[Start of section]
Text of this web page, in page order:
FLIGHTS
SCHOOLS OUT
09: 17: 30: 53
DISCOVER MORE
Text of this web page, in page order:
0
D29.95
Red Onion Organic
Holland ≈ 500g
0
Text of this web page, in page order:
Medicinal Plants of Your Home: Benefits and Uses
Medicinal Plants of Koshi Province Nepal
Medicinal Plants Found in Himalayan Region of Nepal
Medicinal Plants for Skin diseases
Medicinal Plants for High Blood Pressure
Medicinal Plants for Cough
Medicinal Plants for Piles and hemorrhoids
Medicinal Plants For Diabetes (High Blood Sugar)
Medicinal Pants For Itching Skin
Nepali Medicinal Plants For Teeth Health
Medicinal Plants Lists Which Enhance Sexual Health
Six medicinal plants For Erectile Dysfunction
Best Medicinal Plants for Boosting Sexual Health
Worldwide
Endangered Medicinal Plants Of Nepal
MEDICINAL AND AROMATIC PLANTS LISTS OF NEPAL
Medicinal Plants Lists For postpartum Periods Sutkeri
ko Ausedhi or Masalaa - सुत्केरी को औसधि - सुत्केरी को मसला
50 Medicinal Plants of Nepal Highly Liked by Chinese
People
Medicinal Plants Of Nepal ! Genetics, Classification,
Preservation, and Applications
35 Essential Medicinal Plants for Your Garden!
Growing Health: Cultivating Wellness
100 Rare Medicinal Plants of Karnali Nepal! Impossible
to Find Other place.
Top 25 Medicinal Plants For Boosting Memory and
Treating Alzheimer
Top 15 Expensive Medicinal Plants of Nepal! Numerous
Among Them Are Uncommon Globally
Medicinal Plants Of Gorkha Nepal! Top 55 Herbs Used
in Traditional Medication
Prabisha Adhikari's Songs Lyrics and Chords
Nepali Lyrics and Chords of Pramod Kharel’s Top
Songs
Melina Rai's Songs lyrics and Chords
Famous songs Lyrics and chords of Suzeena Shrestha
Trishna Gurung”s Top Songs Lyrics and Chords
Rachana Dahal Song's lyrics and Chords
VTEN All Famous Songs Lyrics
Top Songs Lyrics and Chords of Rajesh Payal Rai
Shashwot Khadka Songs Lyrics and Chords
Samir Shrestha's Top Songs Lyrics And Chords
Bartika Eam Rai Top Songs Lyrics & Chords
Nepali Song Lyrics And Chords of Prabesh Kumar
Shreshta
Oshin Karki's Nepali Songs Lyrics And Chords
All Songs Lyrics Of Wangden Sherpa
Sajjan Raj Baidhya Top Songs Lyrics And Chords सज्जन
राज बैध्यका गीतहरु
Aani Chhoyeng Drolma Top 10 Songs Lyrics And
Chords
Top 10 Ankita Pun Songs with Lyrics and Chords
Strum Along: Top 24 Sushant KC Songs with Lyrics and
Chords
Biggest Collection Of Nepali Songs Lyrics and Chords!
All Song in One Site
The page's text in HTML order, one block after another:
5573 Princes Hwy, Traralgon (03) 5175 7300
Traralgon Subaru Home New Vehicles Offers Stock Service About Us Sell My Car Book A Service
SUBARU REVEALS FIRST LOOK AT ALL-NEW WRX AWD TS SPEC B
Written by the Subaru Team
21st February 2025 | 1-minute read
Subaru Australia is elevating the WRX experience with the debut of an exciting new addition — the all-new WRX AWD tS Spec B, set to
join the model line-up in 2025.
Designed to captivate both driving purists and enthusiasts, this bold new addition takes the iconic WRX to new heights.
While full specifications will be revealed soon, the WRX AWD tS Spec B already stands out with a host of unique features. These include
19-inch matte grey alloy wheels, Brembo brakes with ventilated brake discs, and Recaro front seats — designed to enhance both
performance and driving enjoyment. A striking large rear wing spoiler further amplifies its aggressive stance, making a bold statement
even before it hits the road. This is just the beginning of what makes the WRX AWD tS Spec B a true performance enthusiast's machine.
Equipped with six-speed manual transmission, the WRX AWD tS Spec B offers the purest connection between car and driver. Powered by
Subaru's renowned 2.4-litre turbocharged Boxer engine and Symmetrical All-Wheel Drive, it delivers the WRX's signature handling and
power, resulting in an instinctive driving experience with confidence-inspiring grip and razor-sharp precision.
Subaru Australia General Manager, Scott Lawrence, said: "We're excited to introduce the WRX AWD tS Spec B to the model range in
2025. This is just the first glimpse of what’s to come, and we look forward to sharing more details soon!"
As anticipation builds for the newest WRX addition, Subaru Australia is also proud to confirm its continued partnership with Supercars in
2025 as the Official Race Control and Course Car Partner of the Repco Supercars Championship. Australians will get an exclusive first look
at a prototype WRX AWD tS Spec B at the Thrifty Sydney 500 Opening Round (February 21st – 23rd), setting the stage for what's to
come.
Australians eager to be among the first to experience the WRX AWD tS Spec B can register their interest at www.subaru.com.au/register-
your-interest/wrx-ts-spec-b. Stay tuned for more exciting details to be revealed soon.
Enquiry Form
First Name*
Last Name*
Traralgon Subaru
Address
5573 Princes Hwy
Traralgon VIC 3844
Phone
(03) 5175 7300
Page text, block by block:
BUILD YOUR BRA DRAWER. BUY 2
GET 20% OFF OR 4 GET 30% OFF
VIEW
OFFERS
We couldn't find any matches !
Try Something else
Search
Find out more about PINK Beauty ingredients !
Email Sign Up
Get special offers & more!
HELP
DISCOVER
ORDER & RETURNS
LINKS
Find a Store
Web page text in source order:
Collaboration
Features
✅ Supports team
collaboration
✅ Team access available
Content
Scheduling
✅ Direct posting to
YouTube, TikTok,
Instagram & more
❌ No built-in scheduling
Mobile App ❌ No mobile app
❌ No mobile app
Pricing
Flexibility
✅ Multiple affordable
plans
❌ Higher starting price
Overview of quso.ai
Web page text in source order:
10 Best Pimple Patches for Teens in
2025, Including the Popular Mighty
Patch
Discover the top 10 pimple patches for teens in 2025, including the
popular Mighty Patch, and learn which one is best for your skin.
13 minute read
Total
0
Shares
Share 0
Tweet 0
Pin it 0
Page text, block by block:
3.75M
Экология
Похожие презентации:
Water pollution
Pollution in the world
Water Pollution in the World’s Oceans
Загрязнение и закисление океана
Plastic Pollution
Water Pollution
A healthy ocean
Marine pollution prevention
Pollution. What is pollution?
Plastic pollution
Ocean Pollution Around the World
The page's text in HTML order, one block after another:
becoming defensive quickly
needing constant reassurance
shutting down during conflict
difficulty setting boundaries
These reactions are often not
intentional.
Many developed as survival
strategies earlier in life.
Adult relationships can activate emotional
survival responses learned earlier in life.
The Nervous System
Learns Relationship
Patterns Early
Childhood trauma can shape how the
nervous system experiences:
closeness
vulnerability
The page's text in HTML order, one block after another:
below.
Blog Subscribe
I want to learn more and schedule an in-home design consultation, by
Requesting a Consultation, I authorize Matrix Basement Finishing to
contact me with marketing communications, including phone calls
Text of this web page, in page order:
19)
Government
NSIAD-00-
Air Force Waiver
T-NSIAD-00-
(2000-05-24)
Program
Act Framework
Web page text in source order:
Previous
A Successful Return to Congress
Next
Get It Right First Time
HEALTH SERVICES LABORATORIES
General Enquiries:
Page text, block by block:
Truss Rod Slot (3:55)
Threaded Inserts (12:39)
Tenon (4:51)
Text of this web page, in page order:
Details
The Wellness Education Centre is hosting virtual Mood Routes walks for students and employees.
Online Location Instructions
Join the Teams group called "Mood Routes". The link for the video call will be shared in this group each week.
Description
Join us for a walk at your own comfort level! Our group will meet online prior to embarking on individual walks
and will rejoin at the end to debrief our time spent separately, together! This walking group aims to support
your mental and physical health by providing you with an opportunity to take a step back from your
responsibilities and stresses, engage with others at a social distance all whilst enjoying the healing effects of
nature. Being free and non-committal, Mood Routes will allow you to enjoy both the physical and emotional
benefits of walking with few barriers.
[End of section]
WHAT THE TASK REQUIRES: Output the records in full. Match them exactly.

OUTPUT OF THE TASK:
Text of this web page, in page order:
FLIGHTS
SCHOOLS OUT
09: 17: 30: 53
DISCOVER MORE
Text of this web page, in page order:
0
D29.95
Red Onion Organic
Holland ≈ 500g
0
Text of this web page, in page order:
Medicinal Plants of Your Home: Benefits and Uses
Medicinal Plants of Koshi Province Nepal
Medicinal Plants Found in Himalayan Region of Nepal
Medicinal Plants for Skin diseases
Medicinal Plants for High Blood Pressure
Medicinal Plants for Cough
Medicinal Plants for Piles and hemorrhoids
Medicinal Plants For Diabetes (High Blood Sugar)
Medicinal Pants For Itching Skin
Nepali Medicinal Plants For Teeth Health
Medicinal Plants Lists Which Enhance Sexual Health
Six medicinal plants For Erectile Dysfunction
Best Medicinal Plants for Boosting Sexual Health
Worldwide
Endangered Medicinal Plants Of Nepal
MEDICINAL AND AROMATIC PLANTS LISTS OF NEPAL
Medicinal Plants Lists For postpartum Periods Sutkeri
ko Ausedhi or Masalaa - सुत्केरी को औसधि - सुत्केरी को मसला
50 Medicinal Plants of Nepal Highly Liked by Chinese
People
Medicinal Plants Of Nepal ! Genetics, Classification,
Preservation, and Applications
35 Essential Medicinal Plants for Your Garden!
Growing Health: Cultivating Wellness
100 Rare Medicinal Plants of Karnali Nepal! Impossible
to Find Other place.
Top 25 Medicinal Plants For Boosting Memory and
Treating Alzheimer
Top 15 Expensive Medicinal Plants of Nepal! Numerous
Among Them Are Uncommon Globally
Medicinal Plants Of Gorkha Nepal! Top 55 Herbs Used
in Traditional Medication
Prabisha Adhikari's Songs Lyrics and Chords
Nepali Lyrics and Chords of Pramod Kharel’s Top
Songs
Melina Rai's Songs lyrics and Chords
Famous songs Lyrics and chords of Suzeena Shrestha
Trishna Gurung”s Top Songs Lyrics and Chords
Rachana Dahal Song's lyrics and Chords
VTEN All Famous Songs Lyrics
Top Songs Lyrics and Chords of Rajesh Payal Rai
Shashwot Khadka Songs Lyrics and Chords
Samir Shrestha's Top Songs Lyrics And Chords
Bartika Eam Rai Top Songs Lyrics & Chords
Nepali Song Lyrics And Chords of Prabesh Kumar
Shreshta
Oshin Karki's Nepali Songs Lyrics And Chords
All Songs Lyrics Of Wangden Sherpa
Sajjan Raj Baidhya Top Songs Lyrics And Chords सज्जन
राज बैध्यका गीतहरु
Aani Chhoyeng Drolma Top 10 Songs Lyrics And
Chords
Top 10 Ankita Pun Songs with Lyrics and Chords
Strum Along: Top 24 Sushant KC Songs with Lyrics and
Chords
Biggest Collection Of Nepali Songs Lyrics and Chords!
All Song in One Site
The page's text in HTML order, one block after another:
5573 Princes Hwy, Traralgon (03) 5175 7300
Traralgon Subaru Home New Vehicles Offers Stock Service About Us Sell My Car Book A Service
SUBARU REVEALS FIRST LOOK AT ALL-NEW WRX AWD TS SPEC B
Written by the Subaru Team
21st February 2025 | 1-minute read
Subaru Australia is elevating the WRX experience with the debut of an exciting new addition — the all-new WRX AWD tS Spec B, set to
join the model line-up in 2025.
Designed to captivate both driving purists and enthusiasts, this bold new addition takes the iconic WRX to new heights.
While full specifications will be revealed soon, the WRX AWD tS Spec B already stands out with a host of unique features. These include
19-inch matte grey alloy wheels, Brembo brakes with ventilated brake discs, and Recaro front seats — designed to enhance both
performance and driving enjoyment. A striking large rear wing spoiler further amplifies its aggressive stance, making a bold statement
even before it hits the road. This is just the beginning of what makes the WRX AWD tS Spec B a true performance enthusiast's machine.
Equipped with six-speed manual transmission, the WRX AWD tS Spec B offers the purest connection between car and driver. Powered by
Subaru's renowned 2.4-litre turbocharged Boxer engine and Symmetrical All-Wheel Drive, it delivers the WRX's signature handling and
power, resulting in an instinctive driving experience with confidence-inspiring grip and razor-sharp precision.
Subaru Australia General Manager, Scott Lawrence, said: "We're excited to introduce the WRX AWD tS Spec B to the model range in
2025. This is just the first glimpse of what’s to come, and we look forward to sharing more details soon!"
As anticipation builds for the newest WRX addition, Subaru Australia is also proud to confirm its continued partnership with Supercars in
2025 as the Official Race Control and Course Car Partner of the Repco Supercars Championship. Australians will get an exclusive first look
at a prototype WRX AWD tS Spec B at the Thrifty Sydney 500 Opening Round (February 21st – 23rd), setting the stage for what's to
come.
Australians eager to be among the first to experience the WRX AWD tS Spec B can register their interest at www.subaru.com.au/register-
your-interest/wrx-ts-spec-b. Stay tuned for more exciting details to be revealed soon.
Enquiry Form
First Name*
Last Name*
Traralgon Subaru
Address
5573 Princes Hwy
Traralgon VIC 3844
Phone
(03) 5175 7300
Page text, block by block:
BUILD YOUR BRA DRAWER. BUY 2
GET 20% OFF OR 4 GET 30% OFF
VIEW
OFFERS
We couldn't find any matches !
Try Something else
Search
Find out more about PINK Beauty ingredients !
Email Sign Up
Get special offers & more!
HELP
DISCOVER
ORDER & RETURNS
LINKS
Find a Store
Web page text in source order:
Collaboration
Features
✅ Supports team
collaboration
✅ Team access available
Content
Scheduling
✅ Direct posting to
YouTube, TikTok,
Instagram & more
❌ No built-in scheduling
Mobile App ❌ No mobile app
❌ No mobile app
Pricing
Flexibility
✅ Multiple affordable
plans
❌ Higher starting price
Overview of quso.ai
Web page text in source order:
10 Best Pimple Patches for Teens in
2025, Including the Popular Mighty
Patch
Discover the top 10 pimple patches for teens in 2025, including the
popular Mighty Patch, and learn which one is best for your skin.
13 minute read
Total
0
Shares
Share 0
Tweet 0
Pin it 0
Page text, block by block:
3.75M
Экология
Похожие презентации:
Water pollution
Pollution in the world
Water Pollution in the World’s Oceans
Загрязнение и закисление океана
Plastic Pollution
Water Pollution
A healthy ocean
Marine pollution prevention
Pollution. What is pollution?
Plastic pollution
Ocean Pollution Around the World
The page's text in HTML order, one block after another:
becoming defensive quickly
needing constant reassurance
shutting down during conflict
difficulty setting boundaries
These reactions are often not
intentional.
Many developed as survival
strategies earlier in life.
Adult relationships can activate emotional
survival responses learned earlier in life.
The Nervous System
Learns Relationship
Patterns Early
Childhood trauma can shape how the
nervous system experiences:
closeness
vulnerability
The page's text in HTML order, one block after another:
below.
Blog Subscribe
I want to learn more and schedule an in-home design consultation, by
Requesting a Consultation, I authorize Matrix Basement Finishing to
contact me with marketing communications, including phone calls
Text of this web page, in page order:
19)
Government
NSIAD-00-
Air Force Waiver
T-NSIAD-00-
(2000-05-24)
Program
Act Framework
Web page text in source order:
Previous
A Successful Return to Congress
Next
Get It Right First Time
HEALTH SERVICES LABORATORIES
General Enquiries:
Page text, block by block:
Truss Rod Slot (3:55)
Threaded Inserts (12:39)
Tenon (4:51)
Text of this web page, in page order:
Details
The Wellness Education Centre is hosting virtual Mood Routes walks for students and employees.
Online Location Instructions
Join the Teams group called "Mood Routes". The link for the video call will be shared in this group each week.
Description
Join us for a walk at your own comfort level! Our group will meet online prior to embarking on individual walks
and will rejoin at the end to debrief our time spent separately, together! This walking group aims to support
your mental and physical health by providing you with an opportunity to take a step back from your
responsibilities and stresses, engage with others at a social distance all whilst enjoying the healing effects of
nature. Being free and non-committal, Mood Routes will allow you to enjoy both the physical and emotional
benefits of walking with few barriers.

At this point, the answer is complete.